[Data records]
>>>>>
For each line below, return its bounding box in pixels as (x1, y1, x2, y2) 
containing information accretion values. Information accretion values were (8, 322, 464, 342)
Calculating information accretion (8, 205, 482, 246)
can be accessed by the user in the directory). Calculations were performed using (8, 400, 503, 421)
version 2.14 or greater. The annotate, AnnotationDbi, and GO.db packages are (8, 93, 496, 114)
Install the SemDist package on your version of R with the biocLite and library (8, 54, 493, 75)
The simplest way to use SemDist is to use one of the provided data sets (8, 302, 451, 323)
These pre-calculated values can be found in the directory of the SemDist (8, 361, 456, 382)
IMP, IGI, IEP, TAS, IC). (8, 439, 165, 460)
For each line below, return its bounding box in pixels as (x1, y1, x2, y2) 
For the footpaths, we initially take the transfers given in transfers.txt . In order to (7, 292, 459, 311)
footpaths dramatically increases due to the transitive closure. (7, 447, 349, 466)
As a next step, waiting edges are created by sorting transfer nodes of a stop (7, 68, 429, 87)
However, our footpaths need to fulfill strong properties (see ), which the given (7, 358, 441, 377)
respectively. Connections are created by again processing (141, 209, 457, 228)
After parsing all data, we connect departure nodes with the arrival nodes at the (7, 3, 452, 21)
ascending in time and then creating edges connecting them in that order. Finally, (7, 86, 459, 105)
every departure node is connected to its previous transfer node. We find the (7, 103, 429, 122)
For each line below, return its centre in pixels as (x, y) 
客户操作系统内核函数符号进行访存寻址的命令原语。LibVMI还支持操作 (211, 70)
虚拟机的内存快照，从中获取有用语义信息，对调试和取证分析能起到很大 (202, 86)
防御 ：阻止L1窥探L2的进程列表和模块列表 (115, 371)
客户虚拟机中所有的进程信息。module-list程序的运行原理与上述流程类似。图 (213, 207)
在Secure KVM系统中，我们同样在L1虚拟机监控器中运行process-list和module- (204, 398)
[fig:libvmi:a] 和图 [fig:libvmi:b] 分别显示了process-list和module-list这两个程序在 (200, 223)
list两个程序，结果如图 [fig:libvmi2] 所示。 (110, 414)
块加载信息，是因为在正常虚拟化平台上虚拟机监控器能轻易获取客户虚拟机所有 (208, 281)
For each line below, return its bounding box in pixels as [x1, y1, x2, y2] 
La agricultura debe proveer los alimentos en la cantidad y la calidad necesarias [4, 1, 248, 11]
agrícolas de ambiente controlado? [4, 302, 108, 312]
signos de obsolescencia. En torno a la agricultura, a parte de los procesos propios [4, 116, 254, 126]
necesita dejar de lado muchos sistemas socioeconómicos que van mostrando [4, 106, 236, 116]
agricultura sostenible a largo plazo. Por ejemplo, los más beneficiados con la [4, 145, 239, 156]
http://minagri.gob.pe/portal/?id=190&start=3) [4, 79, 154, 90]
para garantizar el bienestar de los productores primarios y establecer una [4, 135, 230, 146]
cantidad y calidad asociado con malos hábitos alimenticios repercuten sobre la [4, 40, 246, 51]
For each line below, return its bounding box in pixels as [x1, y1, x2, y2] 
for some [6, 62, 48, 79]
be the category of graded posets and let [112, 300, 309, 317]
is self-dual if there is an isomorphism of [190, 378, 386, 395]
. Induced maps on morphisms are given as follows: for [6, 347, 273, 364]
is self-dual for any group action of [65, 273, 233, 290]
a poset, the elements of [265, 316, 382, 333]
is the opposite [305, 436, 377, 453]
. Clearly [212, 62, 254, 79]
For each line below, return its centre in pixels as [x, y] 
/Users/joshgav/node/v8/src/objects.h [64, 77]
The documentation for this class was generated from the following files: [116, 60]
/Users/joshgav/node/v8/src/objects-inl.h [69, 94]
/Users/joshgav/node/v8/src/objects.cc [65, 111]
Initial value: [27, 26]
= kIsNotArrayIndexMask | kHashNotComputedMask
<<<<<
- [PROBLEM] Nothing in the data should be altered; please repeat it exactly.

- [RESPONSE]
For each line below, return its bounding box in pixels as (x1, y1, x2, y2) 
containing information accretion values. Information accretion values were (8, 322, 464, 342)
Calculating information accretion (8, 205, 482, 246)
can be accessed by the user in the directory). Calculations were performed using (8, 400, 503, 421)
version 2.14 or greater. The annotate, AnnotationDbi, and GO.db packages are (8, 93, 496, 114)
Install the SemDist package on your version of R with the biocLite and library (8, 54, 493, 75)
The simplest way to use SemDist is to use one of the provided data sets (8, 302, 451, 323)
These pre-calculated values can be found in the directory of the SemDist (8, 361, 456, 382)
IMP, IGI, IEP, TAS, IC). (8, 439, 165, 460)
For each line below, return its bounding box in pixels as (x1, y1, x2, y2) 
For the footpaths, we initially take the transfers given in transfers.txt . In order to (7, 292, 459, 311)
footpaths dramatically increases due to the transitive closure. (7, 447, 349, 466)
As a next step, waiting edges are created by sorting transfer nodes of a stop (7, 68, 429, 87)
However, our footpaths need to fulfill strong properties (see ), which the given (7, 358, 441, 377)
respectively. Connections are created by again processing (141, 209, 457, 228)
After parsing all data, we connect departure nodes with the arrival nodes at the (7, 3, 452, 21)
ascending in time and then creating edges connecting them in that order. Finally, (7, 86, 459, 105)
every departure node is connected to its previous transfer node. We find the (7, 103, 429, 122)
For each line below, return its centre in pixels as (x, y) 
客户操作系统内核函数符号进行访存寻址的命令原语。LibVMI还支持操作 (211, 70)
虚拟机的内存快照，从中获取有用语义信息，对调试和取证分析能起到很大 (202, 86)
防御 ：阻止L1窥探L2的进程列表和模块列表 (115, 371)
客户虚拟机中所有的进程信息。module-list程序的运行原理与上述流程类似。图 (213, 207)
在Secure KVM系统中，我们同样在L1虚拟机监控器中运行process-list和module- (204, 398)
[fig:libvmi:a] 和图 [fig:libvmi:b] 分别显示了process-list和module-list这两个程序在 (200, 223)
list两个程序，结果如图 [fig:libvmi2] 所示。 (110, 414)
块加载信息，是因为在正常虚拟化平台上虚拟机监控器能轻易获取客户虚拟机所有 (208, 281)
For each line below, return its bounding box in pixels as [x1, y1, x2, y2] 
La agricultura debe proveer los alimentos en la cantidad y la calidad necesarias [4, 1, 248, 11]
agrícolas de ambiente controlado? [4, 302, 108, 312]
signos de obsolescencia. En torno a la agricultura, a parte de los procesos propios [4, 116, 254, 126]
necesita dejar de lado muchos sistemas socioeconómicos que van mostrando [4, 106, 236, 116]
agricultura sostenible a largo plazo. Por ejemplo, los más beneficiados con la [4, 145, 239, 156]
http://minagri.gob.pe/portal/?id=190&start=3) [4, 79, 154, 90]
para garantizar el bienestar de los productores primarios y establecer una [4, 135, 230, 146]
cantidad y calidad asociado con malos hábitos alimenticios repercuten sobre la [4, 40, 246, 51]
For each line below, return its bounding box in pixels as [x1, y1, x2, y2] 
for some [6, 62, 48, 79]
be the category of graded posets and let [112, 300, 309, 317]
is self-dual if there is an isomorphism of [190, 378, 386, 395]
. Induced maps on morphisms are given as follows: for [6, 347, 273, 364]
is self-dual for any group action of [65, 273, 233, 290]
a poset, the elements of [265, 316, 382, 333]
is the opposite [305, 436, 377, 453]
. Clearly [212, 62, 254, 79]
For each line below, return its centre in pixels as [x, y] 
/Users/joshgav/node/v8/src/objects.h [64, 77]
The documentation for this class was generated from the following files: [116, 60]
/Users/joshgav/node/v8/src/objects-inl.h [69, 94]
/Users/joshgav/node/v8/src/objects.cc [65, 111]
Initial value: [27, 26]
= kIsNotArrayIndexMask | kHashNotComputedMask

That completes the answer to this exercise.